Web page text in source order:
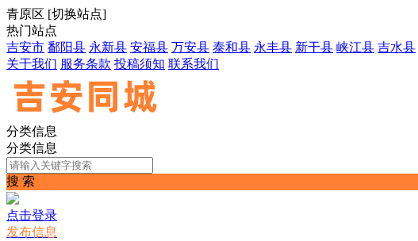
青原区 [切换站点]
热门站点
吉安市 鄱阳县 永新县 安福县 万安县 泰和县 永丰县 新干县 峡江县 吉水县
关于我们 服务条款 投稿须知 联系我们
分类信息
分类信息
搜 索
点击登录
发布信息

----

Omit the pictures and set down the records exactly.

[Output for this task]:
Web page text in source order:
青原区 [切换站点]
热门站点
吉安市 鄱阳县 永新县 安福县 万安县 泰和县 永丰县 新干县 峡江县 吉水县
关于我们 服务条款 投稿须知 联系我们
分类信息
分类信息
搜 索
点击登录
发布信息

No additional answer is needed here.